Math And The World. Who Obeys Who?

Every child learns to count on their fingers. 

One, two, three—up to ten, then start over. 

It seems natural, inevitable, like we're tapping into some fundamental truth about numbers. But here's a thought that should unsettle our confidence in mathematical absolutes: we count in tens only because we happen to have ten fingers.
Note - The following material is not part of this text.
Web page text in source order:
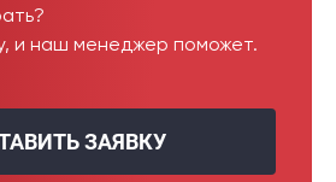
и наш менеджер поможет.
ЗАЯВКУ
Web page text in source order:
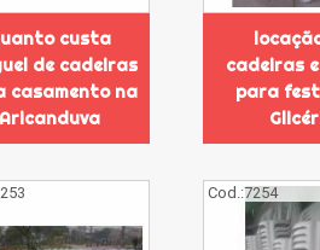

If evolution had given us thirteen fingers instead, we'd probably count in base thirteen. Our multiplication tables would look completely different. 

The decimal point would be the tridecimal point. 

Every calculation, every equation, every mathematical framework we consider natural would be built around a completely different foundation.

This isn't just a curious hypothetical, it reveals something profound about the relationship between mathematics and reality that most people get backwards.

This simple fact reveals something profound: mathematics emerges from observing natural patterns, rather than nature somehow "knowing" mathematical rules. 

We watch how objects fall, how planets move, how quantities combine, and then we create mathematical descriptions that match what we've observed. 

The equations come after the phenomena, not before.

Think about basic arithmetic. 

We didn't discover that 2+2=4 as some eternal truth floating in space. 

We noticed that combining two objects with two other objects consistently resulted in four objects. 

We then created a symbolic system to describe this pattern. 

The pattern existed in the world; mathematics followed.

Geometry follows a similar pattern. 

We observed roughly triangular forms in nature—the approximate angles of crystals, the general patterns in leaves, the structures that emerge when materials reach equilibrium, and abstracted mathematical principles from these imperfect examples. 

We took the messy reality of natural shapes and created idealized mathematical descriptions.

Even advanced mathematics follows this sequence. 

Calculus wasn't invented in a vacuum; it was developed to describe rates of change that already existed in the physical world. 

Newton and Leibniz created mathematical tools to capture what was already happening with moving objects and changing quantities.

If we had evolved differently, with different sensory capabilities, different anatomy, different environments, our mathematics would be different too. 

This doesn't make mathematics arbitrary or invalid. 

The patterns we describe are real, and our descriptions often work remarkably well for prediction and control. But it does suggest that mathematics is more like language than like fundamental law. 

Languages evolve to express the experiences and needs of their speakers. 

Mathematics evolved to express the patterns and relationships we observe in our particular corner of reality.

The danger comes when we flip this relationship and start believing that the world must conform to our mathematical descriptions. 

When we encounter phenomena that don't fit our current mathematical frameworks, the problem isn't with reality, it's with our frameworks. The world keeps doing what it's always done; we just need better mathematics to describe it.

This perspective makes mathematics more humble and more human. 

Instead of discovering eternal truths, we're creating useful tools for understanding and manipulating our environment. 

These tools can be incredibly powerful and precise, but they remain tools, shaped by our biology, our history, and our particular way of experiencing reality.

The world existed for billions of years before the first consciousness developed the concept of number. 

Planets orbited, waves propagated, and complex systems evolved without any need for equations or proofs. 

Mathematics is our attempt to make sense of this reality, not reality's attempt to follow our rules.

The universe doesn't speak mathematics. 

We developed mathematics to help us listen to what the universe was already saying.